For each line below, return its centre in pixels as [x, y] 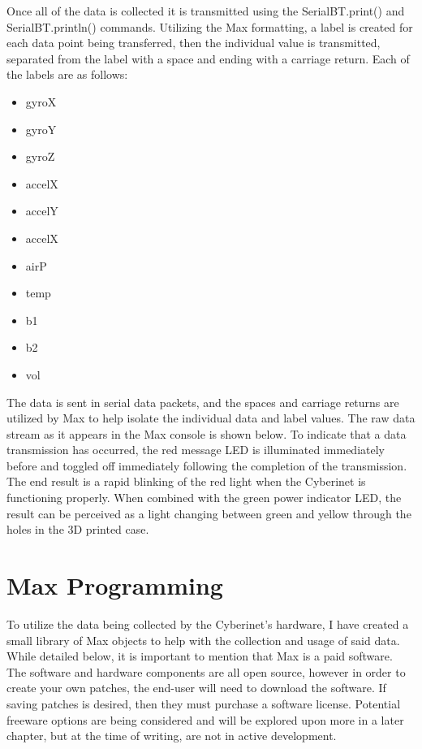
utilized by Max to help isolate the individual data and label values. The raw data [211, 418]
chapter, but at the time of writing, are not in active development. [172, 736]
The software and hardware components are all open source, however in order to [206, 671]
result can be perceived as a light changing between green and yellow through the [209, 513]
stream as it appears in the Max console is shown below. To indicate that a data [207, 433]
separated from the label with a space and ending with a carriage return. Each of [208, 58]
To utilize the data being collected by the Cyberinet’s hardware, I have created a [208, 623]
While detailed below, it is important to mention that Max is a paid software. [200, 656]
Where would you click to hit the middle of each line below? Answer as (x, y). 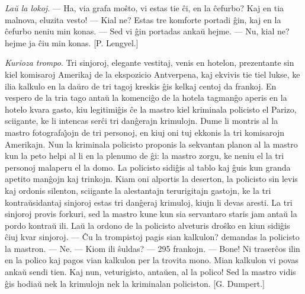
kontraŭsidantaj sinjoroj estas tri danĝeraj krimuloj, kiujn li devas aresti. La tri (149, 202)
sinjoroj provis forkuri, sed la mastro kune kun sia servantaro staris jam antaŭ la (151, 214)
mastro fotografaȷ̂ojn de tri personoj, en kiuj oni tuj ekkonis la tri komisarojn (145, 132)
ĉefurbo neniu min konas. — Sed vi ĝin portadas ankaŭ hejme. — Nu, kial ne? (147, 31)
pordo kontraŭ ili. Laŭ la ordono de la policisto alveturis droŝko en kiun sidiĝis (147, 225)
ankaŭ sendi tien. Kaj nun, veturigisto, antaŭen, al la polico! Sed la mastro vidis (150, 272)
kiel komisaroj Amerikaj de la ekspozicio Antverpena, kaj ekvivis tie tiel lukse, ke (152, 74)
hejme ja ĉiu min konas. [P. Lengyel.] (72, 42)
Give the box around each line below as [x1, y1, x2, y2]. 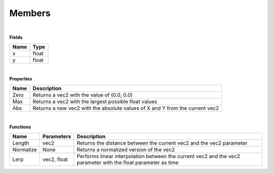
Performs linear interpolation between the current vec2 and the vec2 [76, 152, 240, 159]
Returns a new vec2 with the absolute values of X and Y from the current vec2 [32, 105, 219, 112]
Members [9, 8, 51, 19]
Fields [9, 34, 23, 40]
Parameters [42, 133, 71, 140]
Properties [9, 75, 32, 81]
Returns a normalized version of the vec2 [76, 146, 175, 153]
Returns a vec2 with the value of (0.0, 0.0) [32, 92, 133, 99]
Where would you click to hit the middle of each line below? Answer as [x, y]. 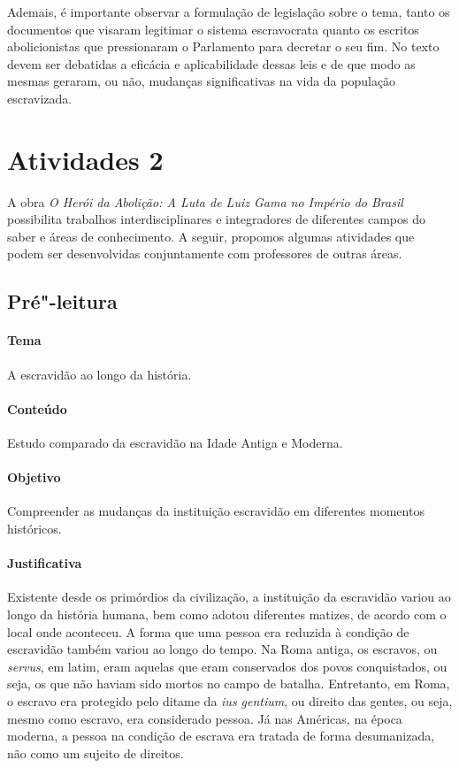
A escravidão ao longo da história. [99, 374]
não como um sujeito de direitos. [96, 753]
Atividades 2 [85, 159]
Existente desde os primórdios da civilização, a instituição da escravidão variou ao [229, 597]
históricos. [34, 529]
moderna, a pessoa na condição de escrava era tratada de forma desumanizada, [221, 736]
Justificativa [45, 563]
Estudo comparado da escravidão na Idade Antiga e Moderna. [175, 443]
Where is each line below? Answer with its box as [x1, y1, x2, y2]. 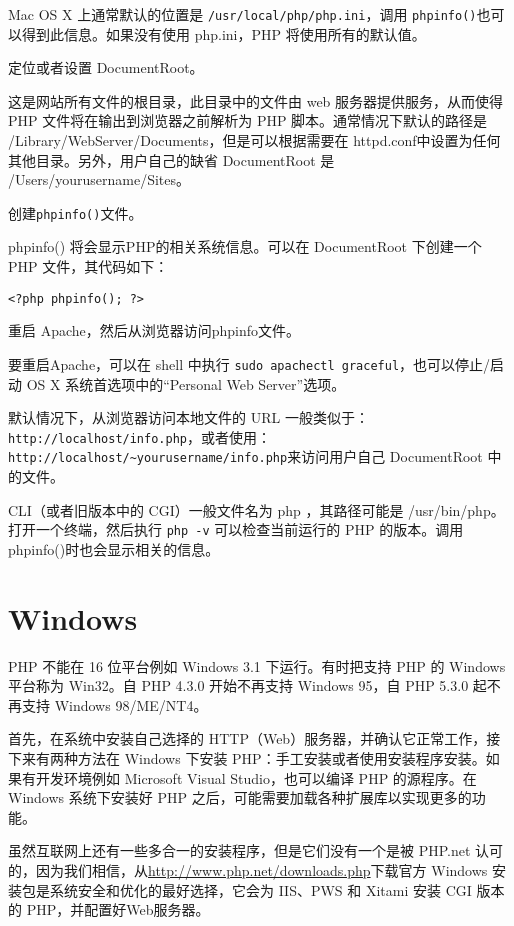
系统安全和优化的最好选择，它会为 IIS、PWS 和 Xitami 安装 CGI [49, 879, 472, 900]
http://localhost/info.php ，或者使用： [8, 426, 271, 447]
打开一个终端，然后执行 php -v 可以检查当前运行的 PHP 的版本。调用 [8, 519, 464, 540]
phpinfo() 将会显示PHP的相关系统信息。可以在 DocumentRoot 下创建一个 [8, 236, 482, 257]
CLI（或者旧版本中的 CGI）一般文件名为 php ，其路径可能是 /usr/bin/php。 [8, 499, 505, 520]
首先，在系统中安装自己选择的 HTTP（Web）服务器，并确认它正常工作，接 [8, 728, 501, 749]
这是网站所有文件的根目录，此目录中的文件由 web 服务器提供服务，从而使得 [8, 90, 504, 111]
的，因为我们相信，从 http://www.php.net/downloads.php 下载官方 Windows [8, 859, 488, 880]

------------------------------------

> [ABOUT THIS TASK]:
In your copy, restate the data above word for word but leave out any picture.

> [OUTPUT FOR THIS EXERCISE]:
For each line below, return its centre in pixels as [x, y] 
utilized by Max to help isolate the individual data and label values. The raw data [211, 418]
chapter, but at the time of writing, are not in active development. [172, 736]
The software and hardware components are all open source, however in order to [206, 671]
result can be perceived as a light changing between green and yellow through the [209, 513]
stream as it appears in the Max console is shown below. To indicate that a data [207, 433]
separated from the label with a space and ending with a carriage return. Each of [208, 58]
To utilize the data being collected by the Cyberinet’s hardware, I have created a [208, 623]
While detailed below, it is important to mention that Max is a paid software. [200, 656]
Where would you click to hit the middle of each line below? Answer as (x, y). 
kontraŭsidantaj sinjoroj estas tri danĝeraj krimuloj, kiujn li devas aresti. La tri (149, 202)
sinjoroj provis forkuri, sed la mastro kune kun sia servantaro staris jam antaŭ la (151, 214)
mastro fotografaȷ̂ojn de tri personoj, en kiuj oni tuj ekkonis la tri komisarojn (145, 132)
ĉefurbo neniu min konas. — Sed vi ĝin portadas ankaŭ hejme. — Nu, kial ne? (147, 31)
pordo kontraŭ ili. Laŭ la ordono de la policisto alveturis droŝko en kiun sidiĝis (147, 225)
ankaŭ sendi tien. Kaj nun, veturigisto, antaŭen, al la polico! Sed la mastro vidis (150, 272)
kiel komisaroj Amerikaj de la ekspozicio Antverpena, kaj ekvivis tie tiel lukse, ke (152, 74)
hejme ja ĉiu min konas. [P. Lengyel.] (72, 42)
Give the box around each line below as [x1, y1, x2, y2]. 
Performs linear interpolation between the current vec2 and the vec2 [76, 152, 240, 159]
Returns a new vec2 with the absolute values of X and Y from the current vec2 [32, 105, 219, 112]
Members [9, 8, 51, 19]
Fields [9, 34, 23, 40]
Parameters [42, 133, 71, 140]
Properties [9, 75, 32, 81]
Returns a normalized version of the vec2 [76, 146, 175, 153]
Returns a vec2 with the value of (0.0, 0.0) [32, 92, 133, 99]
Where would you click to hit the middle of each line below? Answer as [x, y]. 
A escravidão ao longo da história. [99, 374]
não como um sujeito de direitos. [96, 753]
Atividades 2 [85, 159]
Existente desde os primórdios da civilização, a instituição da escravidão variou ao [229, 597]
históricos. [34, 529]
moderna, a pessoa na condição de escrava era tratada de forma desumanizada, [221, 736]
Justificativa [45, 563]
Estudo comparado da escravidão na Idade Antiga e Moderna. [175, 443]
Where is each line below? Answer with its box as [x1, y1, x2, y2]. 
系统安全和优化的最好选择，它会为 IIS、PWS 和 Xitami 安装 CGI [49, 879, 472, 900]
http://localhost/info.php ，或者使用： [8, 426, 271, 447]
打开一个终端，然后执行 php -v 可以检查当前运行的 PHP 的版本。调用 [8, 519, 464, 540]
phpinfo() 将会显示PHP的相关系统信息。可以在 DocumentRoot 下创建一个 [8, 236, 482, 257]
CLI（或者旧版本中的 CGI）一般文件名为 php ，其路径可能是 /usr/bin/php。 [8, 499, 505, 520]
首先，在系统中安装自己选择的 HTTP（Web）服务器，并确认它正常工作，接 [8, 728, 501, 749]
这是网站所有文件的根目录，此目录中的文件由 web 服务器提供服务，从而使得 [8, 90, 504, 111]
的，因为我们相信，从 http://www.php.net/downloads.php 下载官方 Windows [8, 859, 488, 880]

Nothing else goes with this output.